A people-pleaser is a person who puts others needs ahead of their own. This type of person is highly attuned to others and often seen as agreeable, helpful, and kind, but people-pleasers can also have trouble advocating for themselves, which can lead to a harmful pattern of self-sacrifice or self-neglect.

So as I coached her, I asked her some reflective questions to ponder, to help her gain more insight & ways to make small changes that would empower her & therefore her daughter, too over time.

Being a people pleaser is a common trait that stems from various underlying factors.

In this article I’ll explore the causes of people-pleasing behaviour & provide practical tips & I’ll ask you some of the coaching questions I ask my 1-2-1 clients on how to break free from this pattern, fostering a healthier and more authentic way of living.

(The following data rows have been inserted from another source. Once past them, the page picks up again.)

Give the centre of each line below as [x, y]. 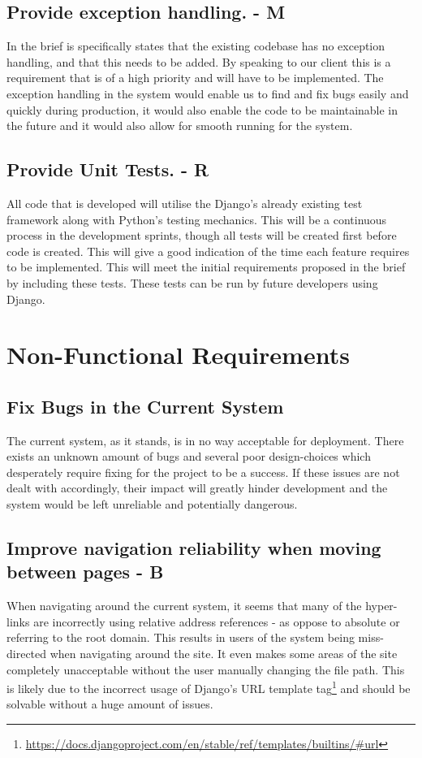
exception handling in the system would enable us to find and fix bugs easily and [208, 93]
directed [27, 654]
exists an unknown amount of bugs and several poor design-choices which [189, 456]
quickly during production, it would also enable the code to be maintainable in [202, 109]
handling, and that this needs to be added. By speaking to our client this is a [199, 61]
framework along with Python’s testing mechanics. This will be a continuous [197, 219]
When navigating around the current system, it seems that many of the [184, 606]
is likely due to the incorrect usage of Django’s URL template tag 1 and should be [209, 687]
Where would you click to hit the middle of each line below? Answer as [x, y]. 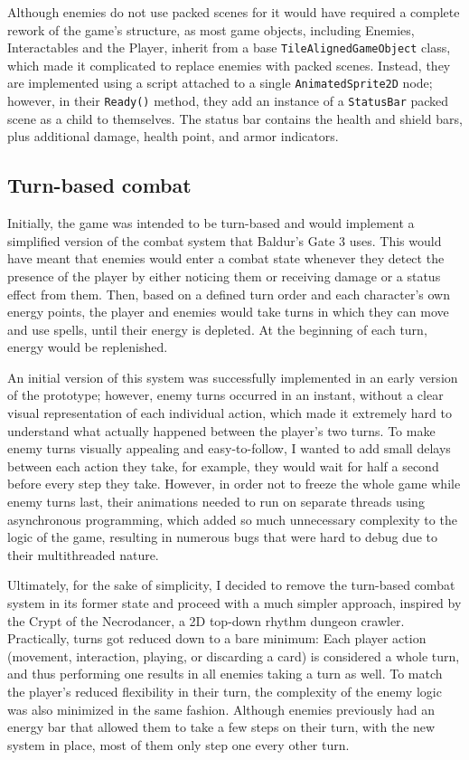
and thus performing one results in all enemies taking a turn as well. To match [225, 674]
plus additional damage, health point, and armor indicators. [173, 136]
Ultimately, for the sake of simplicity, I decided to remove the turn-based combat [231, 585]
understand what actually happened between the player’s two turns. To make [221, 430]
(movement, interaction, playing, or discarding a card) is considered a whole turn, [234, 655]
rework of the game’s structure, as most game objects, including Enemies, [211, 29]
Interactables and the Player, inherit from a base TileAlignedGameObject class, [229, 47]
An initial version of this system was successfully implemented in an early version [233, 377]

Click here to book a session with me so we can work through this together if you would like to move away from being a people pleaser & feel more valued, heard and understood and less anxious.

Understanding the Causes:

Desire for Approval:

People pleasers often seek external validation to boost their self-worth. The desire for approval can be rooted in childhood experiences or societal expectations, driving you to prioritise others’ needs over your own.

Fear of Rejection:

Fear of rejection can be a powerful motivator for people-pleasing behaviour. The need to fit in or avoid conflict may lead people to constantly seek affirmation, even at the expense of their own well-being.

Low Self-Esteem:

Low self-esteem plays a significant role in people-pleasing tendencies. People with low confidence may believe their worth is tied to others’ approval, perpetuating a cycle of seeking external validation.

Lack of Boundaries:

People pleasers often struggle to set and maintain boundaries. This can result from a fear of disappointing others or an inability to prioritise personal needs over the desires of those around them.

What to Do to Change:


Take time to reflect on your people-pleasing tendencies. Understand the root causes and patterns in your behaviour. Self-awareness is the first step toward positive change.

Set Boundaries:

Practice setting clear boundaries to protect your time and well-being. Learn to say “no” when necessary, and communicate your limits assertively yet respectfully.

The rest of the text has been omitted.